本書は、中尾氏と経済調査・地域協力局の幹部を中心に、多様なスタッフからなるADBのチームが3年の歳月をかけて編纂した。世界銀行が1993年に刊行した、よく知られている『東アジアの奇跡』報告書と比べた場合、日本や新興工業経済地域(NIEs:韓国、シンガポール、香港、台湾)、いくつかの東南アジア諸国だけでなく、46のADBの開発途上加盟国・地域(ADBからの借入卒業国であるNIEsを含む)のすべてをカバーし、その急速な変遷をより幅広い観点から取り上げている。期間としても、戦争直後から現代にいたるまでの長期間をカバーし、中国やインドシナ諸国、中央アジア諸国における中央計画経済から市場志向改革への転換を詳細に論じている。また、本書を書くにあたっては、各章の記述をできるだけ読みやすく、興味深いものにすることを心掛け、多様なエピソード、データ、各国の事例を盛り込んでいる。
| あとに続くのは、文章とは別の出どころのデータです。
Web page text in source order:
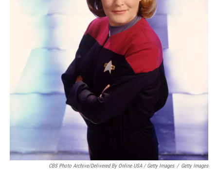
CBS Photo Archive/Delivered By Online USA / Getty Images / Getty Images
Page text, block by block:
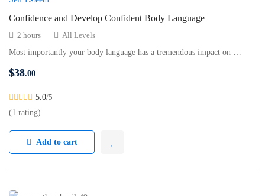
Confidence and Develop Confident Body Language
2 hours
All Levels
Most importantly your body language has a tremendous impact on …
$38.00
5.0/5
(1 rating)
Add to cart
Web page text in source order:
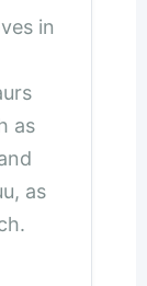
in
as
as
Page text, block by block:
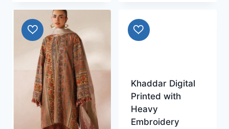
Khaddar Digital
Printed with
Heavy
Embroidery
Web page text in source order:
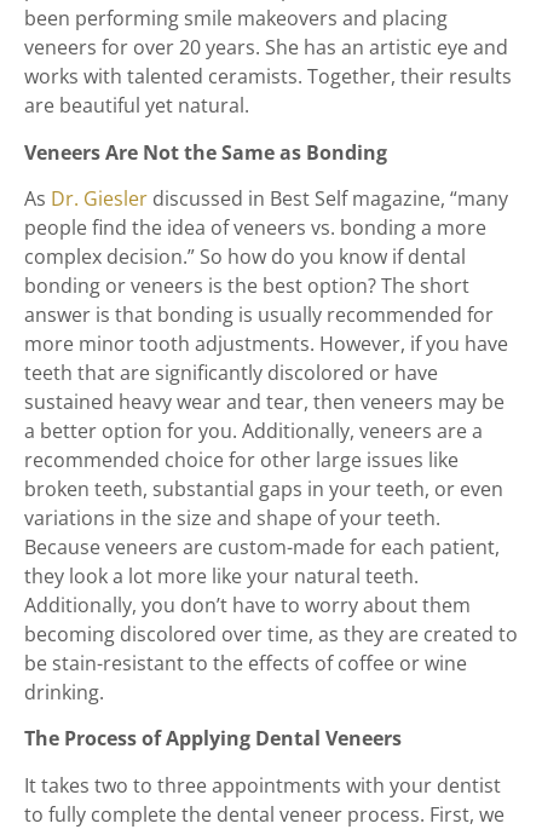
been performing smile makeovers and placing
veneers for over 20 years. She has an artistic eye and
works with talented ceramists. Together, their results
are beautiful yet natural.
Veneers Are Not the Same as Bonding
As Dr. Giesler discussed in Best Self magazine, “many
people find the idea of veneers vs. bonding a more
complex decision.” So how do you know if dental
bonding or veneers is the best option? The short
answer is that bonding is usually recommended for
more minor tooth adjustments. However, if you have
teeth that are significantly discolored or have
sustained heavy wear and tear, then veneers may be
a better option for you. Additionally, veneers are a
recommended choice for other large issues like
broken teeth, substantial gaps in your teeth, or even
variations in the size and shape of your teeth.
Because veneers are custom-made for each patient,
they look a lot more like your natural teeth.
Additionally, you don’t have to worry about them
becoming discolored over time, as they are created to
be stain-resistant to the effects of coffee or wine
drinking.
The Process of Applying Dental Veneers
It takes two to three appointments with your dentist
to fully complete the dental veneer process. First, we
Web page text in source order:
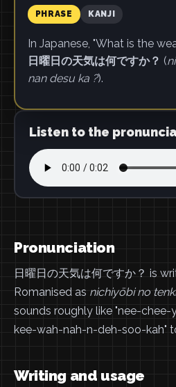
PHRASE KANJI
In Japanese, "What is the
日曜日の天気は何ですか？ (
nan desu ka ?).
Listen to the
Pronunciation
日曜日の天気は何ですか？ is
Romanised as nichiyōbi no
sounds roughly like "nee-
kee-wah-nah-n-deh-soo-kah"
Writing and usage

本書は以下の15の章で構成されている(別添2)。第1章:50年の開発の概観、第2章:市場・国家と制度の役割、第3章:産業構造の転換、第4章:農業の近代化と農村開発、第5章:成長の原動力としての技術進歩、第6章:教育・保健と人口動態、第7章:投資・貯蓄・金融、第8章:インフラ開発、第9章:貿易・外国直接投資・経済開放、第10章:マクロ経済安定化の取り組み、第11章:貧困削減と所得分配、第12章:ジェンダーと開発、第13章:環境の持続可能性と気候変動、第14章:多国間・二国間開発資金の貢献、第15章:アジアにおける地域協力・統合。第1章は、本書の要約の役割を果たしている。いくつかの章について、ADBのプロジェクトを担当する専門スタッフが執筆に携わったことも本書の特徴である。
ADBは、極度の貧困の撲滅に努めるとともに、豊かでインクルーシブ、災害等のショックに強靭で持続可能なアジア・太平洋地域の実現に向け取り組んでいる。ADBは1966年に創立され、49の域内加盟国・地域を含め68の加盟国・地域によって構成されている。